"""
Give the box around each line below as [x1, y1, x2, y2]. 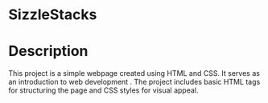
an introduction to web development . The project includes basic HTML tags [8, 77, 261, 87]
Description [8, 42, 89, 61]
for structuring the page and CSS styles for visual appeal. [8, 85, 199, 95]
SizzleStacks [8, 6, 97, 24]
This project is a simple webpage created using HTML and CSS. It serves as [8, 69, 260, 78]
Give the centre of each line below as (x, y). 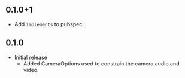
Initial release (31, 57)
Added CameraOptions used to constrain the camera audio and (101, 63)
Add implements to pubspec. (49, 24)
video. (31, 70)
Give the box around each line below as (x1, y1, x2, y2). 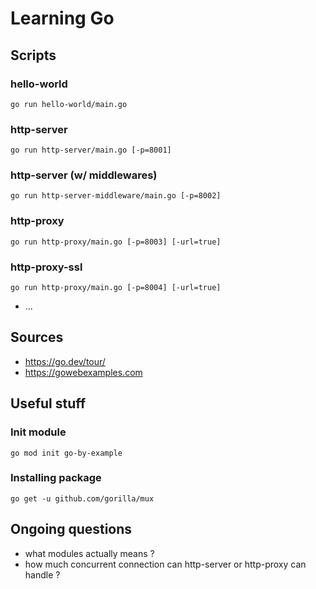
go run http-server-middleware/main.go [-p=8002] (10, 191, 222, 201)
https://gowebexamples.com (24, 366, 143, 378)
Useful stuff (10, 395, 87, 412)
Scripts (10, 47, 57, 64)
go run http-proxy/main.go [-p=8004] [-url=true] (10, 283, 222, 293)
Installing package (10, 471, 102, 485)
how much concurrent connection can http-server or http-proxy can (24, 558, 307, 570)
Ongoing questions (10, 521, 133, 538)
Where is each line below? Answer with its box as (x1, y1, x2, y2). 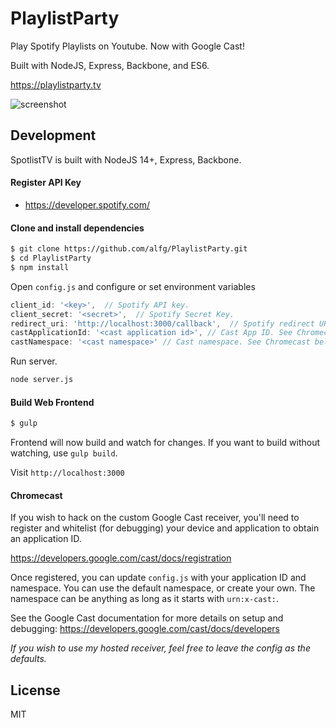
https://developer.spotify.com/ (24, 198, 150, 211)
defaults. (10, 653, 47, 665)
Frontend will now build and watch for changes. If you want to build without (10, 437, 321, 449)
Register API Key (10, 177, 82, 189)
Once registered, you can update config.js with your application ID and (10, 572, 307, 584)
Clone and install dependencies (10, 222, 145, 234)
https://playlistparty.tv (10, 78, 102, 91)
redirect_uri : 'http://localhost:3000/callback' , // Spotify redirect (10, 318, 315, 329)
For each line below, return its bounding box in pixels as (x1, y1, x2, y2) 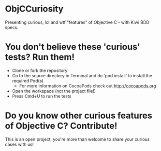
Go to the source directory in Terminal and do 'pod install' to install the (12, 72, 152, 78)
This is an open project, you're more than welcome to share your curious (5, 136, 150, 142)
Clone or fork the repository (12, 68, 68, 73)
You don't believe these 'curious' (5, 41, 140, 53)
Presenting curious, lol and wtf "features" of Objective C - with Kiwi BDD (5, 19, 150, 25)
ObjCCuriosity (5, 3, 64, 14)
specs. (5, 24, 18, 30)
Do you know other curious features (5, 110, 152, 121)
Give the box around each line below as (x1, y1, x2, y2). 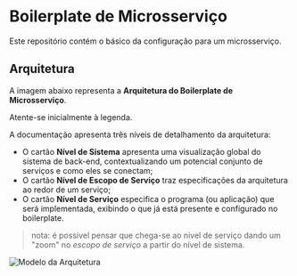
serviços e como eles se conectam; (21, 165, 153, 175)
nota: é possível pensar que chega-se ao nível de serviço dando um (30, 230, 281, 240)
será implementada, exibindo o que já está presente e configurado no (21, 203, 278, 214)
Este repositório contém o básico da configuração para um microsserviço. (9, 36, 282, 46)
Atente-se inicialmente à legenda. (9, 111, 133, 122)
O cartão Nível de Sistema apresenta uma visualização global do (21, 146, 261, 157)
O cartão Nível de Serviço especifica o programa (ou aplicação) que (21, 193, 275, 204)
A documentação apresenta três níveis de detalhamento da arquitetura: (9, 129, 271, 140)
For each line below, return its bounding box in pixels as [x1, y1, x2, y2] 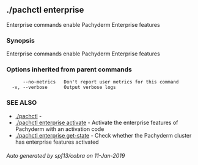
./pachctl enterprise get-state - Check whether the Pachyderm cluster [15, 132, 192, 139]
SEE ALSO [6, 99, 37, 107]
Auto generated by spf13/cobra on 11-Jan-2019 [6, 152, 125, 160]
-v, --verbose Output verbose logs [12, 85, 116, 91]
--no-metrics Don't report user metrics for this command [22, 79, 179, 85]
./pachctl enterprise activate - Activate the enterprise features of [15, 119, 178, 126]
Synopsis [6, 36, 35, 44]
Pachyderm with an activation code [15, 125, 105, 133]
"""
"""
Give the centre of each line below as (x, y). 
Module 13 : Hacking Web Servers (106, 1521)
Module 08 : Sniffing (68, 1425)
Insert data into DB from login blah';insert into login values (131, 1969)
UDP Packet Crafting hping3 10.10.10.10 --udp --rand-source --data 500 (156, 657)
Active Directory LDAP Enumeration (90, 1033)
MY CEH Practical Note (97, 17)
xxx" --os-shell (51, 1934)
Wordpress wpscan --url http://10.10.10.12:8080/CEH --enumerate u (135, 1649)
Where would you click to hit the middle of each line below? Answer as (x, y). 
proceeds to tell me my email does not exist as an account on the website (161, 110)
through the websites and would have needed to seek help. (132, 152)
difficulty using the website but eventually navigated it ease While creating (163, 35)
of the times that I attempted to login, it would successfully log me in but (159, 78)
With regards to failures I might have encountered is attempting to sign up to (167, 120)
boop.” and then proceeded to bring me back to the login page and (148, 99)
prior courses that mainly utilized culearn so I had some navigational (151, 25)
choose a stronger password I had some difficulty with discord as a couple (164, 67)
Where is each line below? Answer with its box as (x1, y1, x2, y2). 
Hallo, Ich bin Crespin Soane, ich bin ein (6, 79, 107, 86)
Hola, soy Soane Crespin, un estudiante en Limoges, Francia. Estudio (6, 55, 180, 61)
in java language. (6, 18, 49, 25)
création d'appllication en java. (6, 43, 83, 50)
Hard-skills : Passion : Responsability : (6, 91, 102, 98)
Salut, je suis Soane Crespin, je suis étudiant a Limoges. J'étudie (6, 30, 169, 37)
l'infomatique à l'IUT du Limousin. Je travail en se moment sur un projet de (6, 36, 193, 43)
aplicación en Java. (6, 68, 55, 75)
"""
◆ Description of the task
Return each line of the preceding material in which "have" can be found.

◆ Expected answer
through the websites and would have needed to seek help. (132, 152)
With regards to failures I might have encountered is attempting to sign up to (167, 120)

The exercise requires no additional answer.